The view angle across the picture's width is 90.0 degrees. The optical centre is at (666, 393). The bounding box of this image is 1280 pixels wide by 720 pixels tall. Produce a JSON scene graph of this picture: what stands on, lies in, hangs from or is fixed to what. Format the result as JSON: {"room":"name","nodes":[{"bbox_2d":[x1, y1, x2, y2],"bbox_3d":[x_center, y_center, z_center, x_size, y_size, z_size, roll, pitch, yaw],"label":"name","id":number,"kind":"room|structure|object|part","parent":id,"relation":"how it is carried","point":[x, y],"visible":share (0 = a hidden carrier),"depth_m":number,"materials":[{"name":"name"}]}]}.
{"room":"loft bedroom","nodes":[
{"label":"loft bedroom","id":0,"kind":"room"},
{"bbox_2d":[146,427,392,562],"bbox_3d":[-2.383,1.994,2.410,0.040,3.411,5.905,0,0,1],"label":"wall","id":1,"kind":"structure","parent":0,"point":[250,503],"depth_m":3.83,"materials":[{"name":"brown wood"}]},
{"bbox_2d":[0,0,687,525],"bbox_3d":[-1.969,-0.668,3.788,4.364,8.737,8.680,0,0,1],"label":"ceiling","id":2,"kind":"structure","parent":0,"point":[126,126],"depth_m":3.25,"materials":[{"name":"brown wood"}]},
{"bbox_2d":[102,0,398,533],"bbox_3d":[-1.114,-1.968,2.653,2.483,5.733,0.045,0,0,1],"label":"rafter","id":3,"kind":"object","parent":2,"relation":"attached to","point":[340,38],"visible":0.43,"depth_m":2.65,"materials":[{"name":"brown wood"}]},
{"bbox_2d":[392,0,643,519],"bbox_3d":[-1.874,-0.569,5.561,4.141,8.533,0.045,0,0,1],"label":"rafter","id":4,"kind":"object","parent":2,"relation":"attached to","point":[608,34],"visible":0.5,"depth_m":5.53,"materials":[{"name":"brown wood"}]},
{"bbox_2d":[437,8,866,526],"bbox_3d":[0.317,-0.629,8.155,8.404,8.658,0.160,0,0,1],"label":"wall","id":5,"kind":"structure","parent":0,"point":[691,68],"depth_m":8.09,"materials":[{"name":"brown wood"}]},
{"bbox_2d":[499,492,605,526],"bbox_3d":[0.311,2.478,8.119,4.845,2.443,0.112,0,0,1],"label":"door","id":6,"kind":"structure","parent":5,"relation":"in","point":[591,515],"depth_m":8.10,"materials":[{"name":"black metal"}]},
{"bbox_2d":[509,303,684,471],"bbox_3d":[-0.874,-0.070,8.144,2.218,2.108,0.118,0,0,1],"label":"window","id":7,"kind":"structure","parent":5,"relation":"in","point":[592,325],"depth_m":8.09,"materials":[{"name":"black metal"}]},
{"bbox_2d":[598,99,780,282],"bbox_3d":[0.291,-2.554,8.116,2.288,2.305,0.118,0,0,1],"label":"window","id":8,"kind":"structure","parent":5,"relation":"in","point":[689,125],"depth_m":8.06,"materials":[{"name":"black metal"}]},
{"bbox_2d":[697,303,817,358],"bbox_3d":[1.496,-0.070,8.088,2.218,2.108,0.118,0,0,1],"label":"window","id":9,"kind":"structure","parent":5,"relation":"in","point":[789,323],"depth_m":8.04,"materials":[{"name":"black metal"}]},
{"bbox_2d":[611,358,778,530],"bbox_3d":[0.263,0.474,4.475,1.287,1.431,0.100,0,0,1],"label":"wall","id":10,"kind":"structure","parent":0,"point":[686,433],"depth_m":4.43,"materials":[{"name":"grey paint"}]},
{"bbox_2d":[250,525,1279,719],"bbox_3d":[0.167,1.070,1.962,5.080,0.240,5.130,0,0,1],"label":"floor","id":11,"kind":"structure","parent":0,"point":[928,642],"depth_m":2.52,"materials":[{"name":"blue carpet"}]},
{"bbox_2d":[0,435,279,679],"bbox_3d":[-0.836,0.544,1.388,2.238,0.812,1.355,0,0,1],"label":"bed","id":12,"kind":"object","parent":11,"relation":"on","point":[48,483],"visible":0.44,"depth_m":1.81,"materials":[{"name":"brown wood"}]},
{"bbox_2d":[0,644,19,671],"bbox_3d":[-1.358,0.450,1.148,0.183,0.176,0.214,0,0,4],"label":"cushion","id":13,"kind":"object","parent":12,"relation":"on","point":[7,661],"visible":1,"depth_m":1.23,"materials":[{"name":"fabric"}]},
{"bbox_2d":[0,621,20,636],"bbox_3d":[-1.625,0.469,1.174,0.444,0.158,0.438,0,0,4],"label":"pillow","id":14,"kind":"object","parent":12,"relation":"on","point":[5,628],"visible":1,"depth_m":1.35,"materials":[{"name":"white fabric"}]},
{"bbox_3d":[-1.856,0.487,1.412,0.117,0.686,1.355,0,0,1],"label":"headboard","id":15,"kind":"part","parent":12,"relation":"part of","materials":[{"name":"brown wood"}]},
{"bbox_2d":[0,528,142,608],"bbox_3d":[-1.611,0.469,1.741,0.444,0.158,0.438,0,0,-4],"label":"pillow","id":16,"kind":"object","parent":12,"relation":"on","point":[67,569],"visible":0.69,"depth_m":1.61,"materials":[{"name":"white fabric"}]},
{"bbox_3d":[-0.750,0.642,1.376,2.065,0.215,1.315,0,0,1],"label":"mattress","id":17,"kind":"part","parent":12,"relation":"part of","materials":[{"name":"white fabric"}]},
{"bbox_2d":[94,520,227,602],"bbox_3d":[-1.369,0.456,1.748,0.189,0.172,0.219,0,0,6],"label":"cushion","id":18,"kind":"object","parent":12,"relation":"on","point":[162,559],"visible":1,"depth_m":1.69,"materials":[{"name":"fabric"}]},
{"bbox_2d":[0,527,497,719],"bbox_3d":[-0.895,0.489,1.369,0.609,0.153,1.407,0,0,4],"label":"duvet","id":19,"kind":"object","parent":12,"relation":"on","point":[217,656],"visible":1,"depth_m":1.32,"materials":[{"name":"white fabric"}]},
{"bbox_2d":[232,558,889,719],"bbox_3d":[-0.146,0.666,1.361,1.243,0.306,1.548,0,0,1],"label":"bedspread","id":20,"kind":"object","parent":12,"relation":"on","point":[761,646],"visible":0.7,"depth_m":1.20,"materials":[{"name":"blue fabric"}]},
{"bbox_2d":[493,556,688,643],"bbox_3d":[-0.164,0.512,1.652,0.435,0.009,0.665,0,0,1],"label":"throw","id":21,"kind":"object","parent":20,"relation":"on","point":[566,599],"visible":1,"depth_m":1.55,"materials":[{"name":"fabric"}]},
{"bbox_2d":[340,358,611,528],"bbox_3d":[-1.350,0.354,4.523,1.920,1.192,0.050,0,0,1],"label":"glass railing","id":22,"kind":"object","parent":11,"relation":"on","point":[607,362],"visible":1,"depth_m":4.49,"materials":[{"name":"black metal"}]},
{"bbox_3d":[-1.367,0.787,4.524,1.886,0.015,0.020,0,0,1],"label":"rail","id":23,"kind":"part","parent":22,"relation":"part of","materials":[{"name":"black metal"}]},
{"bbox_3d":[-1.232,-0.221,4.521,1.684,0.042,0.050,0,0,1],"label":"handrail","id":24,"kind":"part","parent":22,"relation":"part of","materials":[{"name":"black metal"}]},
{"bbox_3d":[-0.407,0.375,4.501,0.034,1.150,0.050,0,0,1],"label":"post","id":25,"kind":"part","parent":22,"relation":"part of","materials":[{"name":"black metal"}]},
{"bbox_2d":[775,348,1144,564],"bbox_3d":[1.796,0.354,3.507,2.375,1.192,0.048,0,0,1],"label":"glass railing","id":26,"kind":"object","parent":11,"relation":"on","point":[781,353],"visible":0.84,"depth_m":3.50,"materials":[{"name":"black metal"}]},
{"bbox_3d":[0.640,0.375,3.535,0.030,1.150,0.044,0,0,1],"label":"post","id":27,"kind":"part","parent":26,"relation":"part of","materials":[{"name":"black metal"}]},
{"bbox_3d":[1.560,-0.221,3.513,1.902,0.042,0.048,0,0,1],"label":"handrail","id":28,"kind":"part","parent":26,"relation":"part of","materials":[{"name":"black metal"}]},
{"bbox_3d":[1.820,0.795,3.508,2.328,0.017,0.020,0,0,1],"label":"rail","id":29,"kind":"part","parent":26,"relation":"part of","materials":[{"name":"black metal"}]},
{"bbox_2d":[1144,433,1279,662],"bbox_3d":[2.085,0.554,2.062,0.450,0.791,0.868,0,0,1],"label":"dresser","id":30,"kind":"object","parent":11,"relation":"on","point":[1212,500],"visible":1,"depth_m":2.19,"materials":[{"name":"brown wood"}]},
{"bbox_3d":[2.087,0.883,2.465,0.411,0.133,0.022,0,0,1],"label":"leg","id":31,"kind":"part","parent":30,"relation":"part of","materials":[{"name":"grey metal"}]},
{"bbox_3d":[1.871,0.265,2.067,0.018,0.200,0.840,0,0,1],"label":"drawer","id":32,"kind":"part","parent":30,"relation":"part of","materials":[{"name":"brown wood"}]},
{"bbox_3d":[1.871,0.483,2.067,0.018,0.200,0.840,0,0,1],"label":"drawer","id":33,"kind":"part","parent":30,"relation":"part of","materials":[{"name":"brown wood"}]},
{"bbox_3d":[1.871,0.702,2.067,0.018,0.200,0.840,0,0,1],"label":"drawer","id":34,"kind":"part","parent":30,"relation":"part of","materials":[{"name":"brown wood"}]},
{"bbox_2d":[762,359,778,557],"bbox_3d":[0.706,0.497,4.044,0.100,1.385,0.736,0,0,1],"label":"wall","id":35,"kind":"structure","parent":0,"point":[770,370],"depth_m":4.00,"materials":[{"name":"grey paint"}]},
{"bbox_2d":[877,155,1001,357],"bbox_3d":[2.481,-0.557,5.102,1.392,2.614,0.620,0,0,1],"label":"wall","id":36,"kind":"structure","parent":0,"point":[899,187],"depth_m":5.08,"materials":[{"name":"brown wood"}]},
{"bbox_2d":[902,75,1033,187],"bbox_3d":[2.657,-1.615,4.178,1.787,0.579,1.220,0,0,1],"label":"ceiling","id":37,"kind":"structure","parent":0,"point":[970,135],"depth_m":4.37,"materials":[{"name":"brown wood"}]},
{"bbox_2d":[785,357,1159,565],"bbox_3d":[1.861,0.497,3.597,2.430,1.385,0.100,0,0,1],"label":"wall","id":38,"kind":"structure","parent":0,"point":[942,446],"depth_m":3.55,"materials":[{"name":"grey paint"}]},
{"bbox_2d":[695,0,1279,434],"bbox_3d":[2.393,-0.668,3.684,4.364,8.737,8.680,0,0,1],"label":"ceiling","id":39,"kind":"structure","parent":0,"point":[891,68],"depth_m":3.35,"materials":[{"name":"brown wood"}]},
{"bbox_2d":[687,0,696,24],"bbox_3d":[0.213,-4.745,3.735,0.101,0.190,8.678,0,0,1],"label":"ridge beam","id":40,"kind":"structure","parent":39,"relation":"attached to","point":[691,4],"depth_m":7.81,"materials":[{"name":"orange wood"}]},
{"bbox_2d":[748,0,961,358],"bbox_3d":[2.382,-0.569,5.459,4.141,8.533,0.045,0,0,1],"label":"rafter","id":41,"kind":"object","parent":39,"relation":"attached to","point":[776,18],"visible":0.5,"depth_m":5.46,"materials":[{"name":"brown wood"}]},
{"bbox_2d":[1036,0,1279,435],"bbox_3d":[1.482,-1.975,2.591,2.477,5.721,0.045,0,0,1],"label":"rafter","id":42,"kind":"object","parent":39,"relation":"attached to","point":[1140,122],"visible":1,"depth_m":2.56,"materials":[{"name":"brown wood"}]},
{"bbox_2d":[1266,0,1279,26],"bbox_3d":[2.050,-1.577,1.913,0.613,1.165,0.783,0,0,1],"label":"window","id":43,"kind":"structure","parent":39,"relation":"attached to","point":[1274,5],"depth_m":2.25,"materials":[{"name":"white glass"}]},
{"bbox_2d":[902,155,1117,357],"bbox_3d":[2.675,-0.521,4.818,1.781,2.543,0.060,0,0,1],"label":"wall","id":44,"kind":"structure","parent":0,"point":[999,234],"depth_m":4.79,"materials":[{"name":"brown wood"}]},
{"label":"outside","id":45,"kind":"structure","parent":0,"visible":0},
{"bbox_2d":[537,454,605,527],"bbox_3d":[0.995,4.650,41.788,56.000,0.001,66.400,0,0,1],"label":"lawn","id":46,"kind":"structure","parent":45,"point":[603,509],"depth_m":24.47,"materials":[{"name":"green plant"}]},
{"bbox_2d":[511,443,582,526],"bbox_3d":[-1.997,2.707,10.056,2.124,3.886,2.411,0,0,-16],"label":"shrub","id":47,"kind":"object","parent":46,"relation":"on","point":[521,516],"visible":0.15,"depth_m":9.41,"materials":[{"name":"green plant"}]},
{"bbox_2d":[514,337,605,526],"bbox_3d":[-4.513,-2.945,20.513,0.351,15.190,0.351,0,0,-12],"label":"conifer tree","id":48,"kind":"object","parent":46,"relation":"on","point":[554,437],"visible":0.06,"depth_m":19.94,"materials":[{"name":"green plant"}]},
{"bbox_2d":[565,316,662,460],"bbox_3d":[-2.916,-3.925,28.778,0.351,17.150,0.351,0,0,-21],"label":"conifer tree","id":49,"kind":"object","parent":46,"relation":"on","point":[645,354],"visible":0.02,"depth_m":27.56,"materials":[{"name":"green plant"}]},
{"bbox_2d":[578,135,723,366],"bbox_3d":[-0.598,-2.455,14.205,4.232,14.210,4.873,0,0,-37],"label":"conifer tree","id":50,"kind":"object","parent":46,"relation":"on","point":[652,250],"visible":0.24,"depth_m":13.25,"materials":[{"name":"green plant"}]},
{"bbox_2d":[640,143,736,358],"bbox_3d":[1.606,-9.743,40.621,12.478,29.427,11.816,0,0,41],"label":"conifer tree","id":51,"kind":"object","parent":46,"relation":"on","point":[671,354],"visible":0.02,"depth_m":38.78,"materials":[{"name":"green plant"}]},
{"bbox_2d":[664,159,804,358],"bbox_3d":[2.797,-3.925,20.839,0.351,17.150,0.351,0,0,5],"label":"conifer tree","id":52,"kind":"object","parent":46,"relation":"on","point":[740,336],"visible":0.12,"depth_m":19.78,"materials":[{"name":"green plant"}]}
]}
───
Scan the material above for the string "cushion" and copy every line that has it.

{"bbox_2d":[0,644,19,671],"bbox_3d":[-1.358,0.450,1.148,0.183,0.176,0.214,0,0,4],"label":"cushion","id":13,"kind":"object","parent":12,"relation":"on","point":[7,661],"visible":1,"depth_m":1.23,"materials":[{"name":"fabric"}]},
{"bbox_2d":[94,520,227,602],"bbox_3d":[-1.369,0.456,1.748,0.189,0.172,0.219,0,0,6],"label":"cushion","id":18,"kind":"object","parent":12,"relation":"on","point":[162,559],"visible":1,"depth_m":1.69,"materials":[{"name":"fabric"}]},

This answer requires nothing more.